(SALT LAKE CITY) -- You think you've got troubles trying to zip your pants after one too many trips to the buffet table? Try having six thighs that rub together. That's what fruit flies must contend with when they over indulge on a diet that's high in fat and calories.
It turns out that even the humble Drosophila is subject to obesity and many of the same metabolic diseases as we humans are, including high cholesterol and diabetes when they make poor dietary choices. Who knew?
There are of course some disparities in the way fruit flies and people pack on the pounds. For one thing, flies are limited in the amount of weight they can gain by their exoskeletons. Carl Thummel, a professor of human genetics at the University of Utah School of Medicine who studies such things for a living, says that if you put fruit flies on a high fat diet and come back a week later to measure how large they've grown, they will be twice as heavy as the control flies that have been subsisting on a lean diet.
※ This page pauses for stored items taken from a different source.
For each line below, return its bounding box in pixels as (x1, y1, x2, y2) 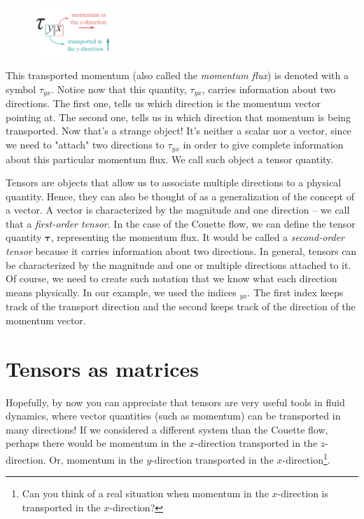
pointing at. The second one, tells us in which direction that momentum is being (6, 109, 351, 124)
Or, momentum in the (49, 452, 143, 466)
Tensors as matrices (6, 354, 199, 382)
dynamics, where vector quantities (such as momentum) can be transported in (6, 408, 341, 423)
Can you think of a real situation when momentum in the (22, 486, 269, 501)
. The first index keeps (247, 284, 344, 299)
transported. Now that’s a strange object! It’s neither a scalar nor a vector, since (6, 123, 351, 138)
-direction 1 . (282, 450, 330, 466)
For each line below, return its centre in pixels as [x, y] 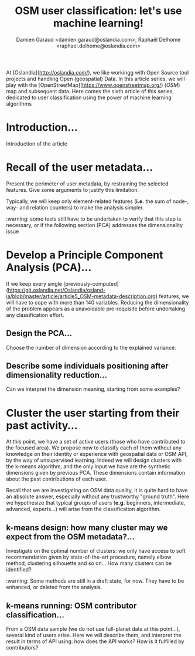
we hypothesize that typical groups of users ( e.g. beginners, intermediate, [96, 503]
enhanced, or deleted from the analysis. [54, 587]
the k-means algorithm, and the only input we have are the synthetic [88, 466]
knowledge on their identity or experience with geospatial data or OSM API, [97, 454]
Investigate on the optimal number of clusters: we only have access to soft [96, 551]
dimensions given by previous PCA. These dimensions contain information [96, 473]
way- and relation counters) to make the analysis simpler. [75, 207]
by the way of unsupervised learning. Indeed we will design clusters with [94, 460]
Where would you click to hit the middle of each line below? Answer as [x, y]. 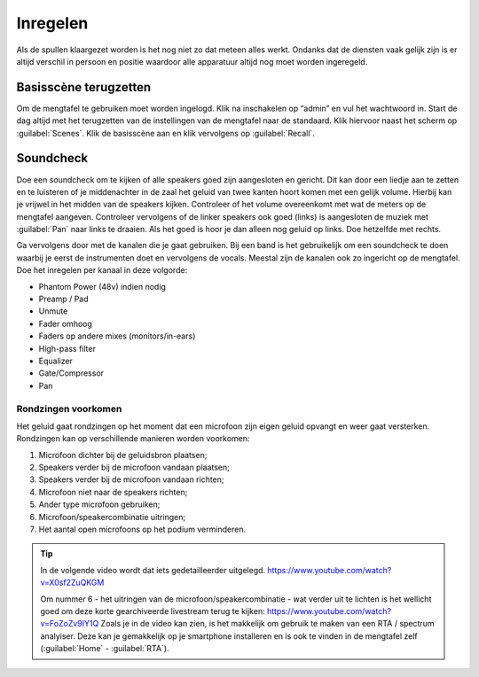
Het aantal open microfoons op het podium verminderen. [142, 529]
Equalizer [55, 361]
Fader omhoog [66, 323]
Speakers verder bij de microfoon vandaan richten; [132, 479]
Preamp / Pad [63, 299]
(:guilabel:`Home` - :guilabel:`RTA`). [105, 649]
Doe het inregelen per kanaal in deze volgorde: [102, 270]
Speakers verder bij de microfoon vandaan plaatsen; [134, 467]
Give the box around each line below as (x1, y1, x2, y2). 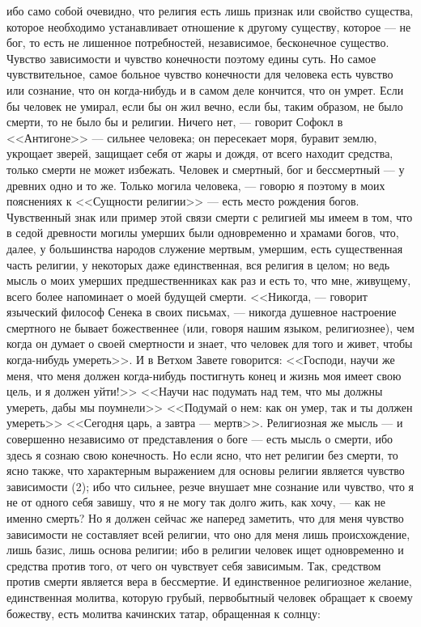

"We cannot tell which flies are fat simply by looking at them but that's because we're not fruit flies," he says. "I think if you were a fruit fly in the same vial you might look at them and go, 'Whoa they're fat!'"
Despite the differences, our insect friends can shed light on our struggles with weight. Fruit flies use the same molecular mechanisms as humans to help maintain proper balances of cholesterol and a key form of stored fat that contributes to obesity. As researchers try to learn more about the genetic and biological processes through which people regulate cholesterol and fat metabolism, flies can teach us much about ourselves.
"We don't know a lot about how these mechanisms work in humans, so by studying them in flies we can start to apply what we learn to human models," Thummel says.